=== PROVIDED RECORDS ===

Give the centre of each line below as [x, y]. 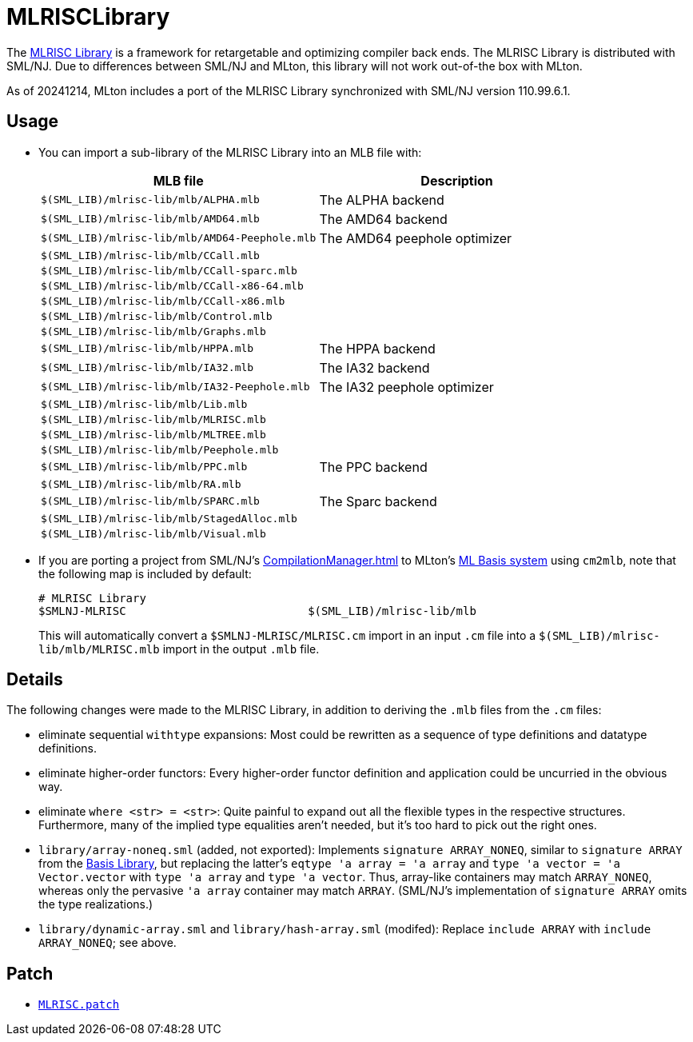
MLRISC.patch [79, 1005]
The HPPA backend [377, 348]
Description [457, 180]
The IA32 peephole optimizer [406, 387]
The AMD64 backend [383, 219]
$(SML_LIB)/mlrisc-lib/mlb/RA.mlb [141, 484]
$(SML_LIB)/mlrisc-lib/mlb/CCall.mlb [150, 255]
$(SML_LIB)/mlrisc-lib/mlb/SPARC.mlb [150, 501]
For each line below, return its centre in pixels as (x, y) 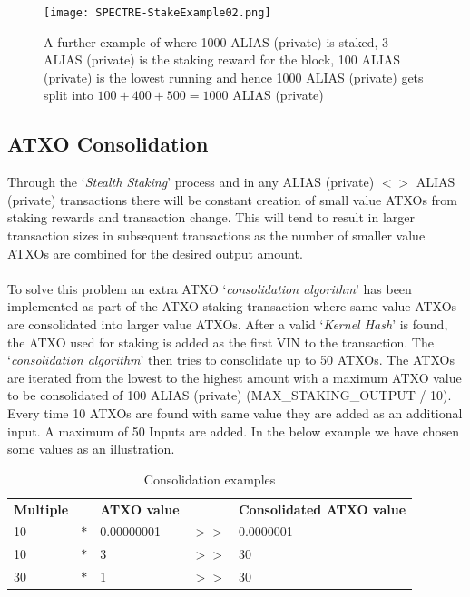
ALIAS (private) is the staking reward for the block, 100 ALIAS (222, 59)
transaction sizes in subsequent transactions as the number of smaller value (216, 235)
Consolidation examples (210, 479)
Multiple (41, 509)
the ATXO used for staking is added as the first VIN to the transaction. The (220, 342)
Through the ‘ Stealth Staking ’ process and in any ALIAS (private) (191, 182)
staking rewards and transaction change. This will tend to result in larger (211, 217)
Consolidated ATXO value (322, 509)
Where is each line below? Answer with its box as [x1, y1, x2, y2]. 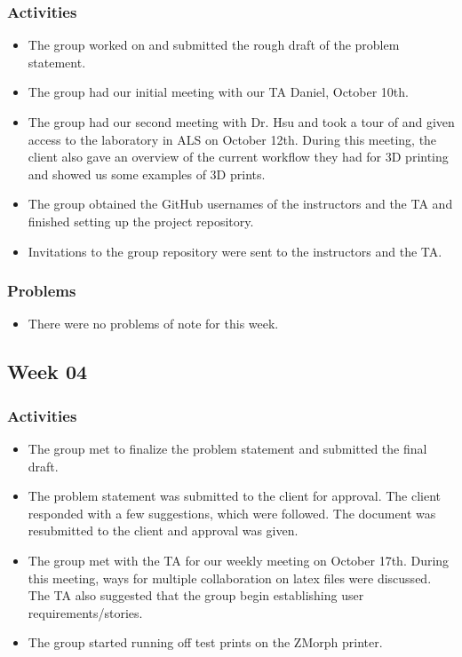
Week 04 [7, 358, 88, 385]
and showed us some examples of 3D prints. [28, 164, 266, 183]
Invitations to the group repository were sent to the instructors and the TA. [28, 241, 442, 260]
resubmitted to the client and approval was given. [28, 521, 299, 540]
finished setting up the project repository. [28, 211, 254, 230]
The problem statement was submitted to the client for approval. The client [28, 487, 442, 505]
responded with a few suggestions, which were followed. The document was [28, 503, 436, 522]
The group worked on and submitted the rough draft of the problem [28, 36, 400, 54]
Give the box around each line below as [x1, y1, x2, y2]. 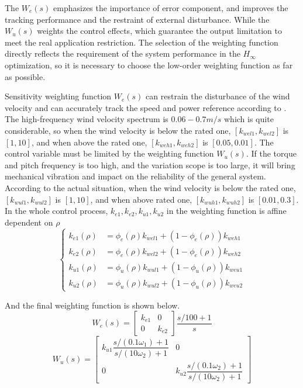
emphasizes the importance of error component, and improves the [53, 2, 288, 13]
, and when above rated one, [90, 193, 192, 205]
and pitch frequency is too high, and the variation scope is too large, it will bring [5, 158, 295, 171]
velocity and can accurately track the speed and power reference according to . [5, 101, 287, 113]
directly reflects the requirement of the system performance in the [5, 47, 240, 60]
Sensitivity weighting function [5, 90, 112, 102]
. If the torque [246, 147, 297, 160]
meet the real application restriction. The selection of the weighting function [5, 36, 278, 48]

===

**EXERCISE GOAL**
Each line above with the string "function" should be reported in full.

**EXERCISE OUTPUT**
Sensitivity weighting function [5, 90, 112, 102]
meet the real application restriction. The selection of the weighting function [5, 36, 278, 48]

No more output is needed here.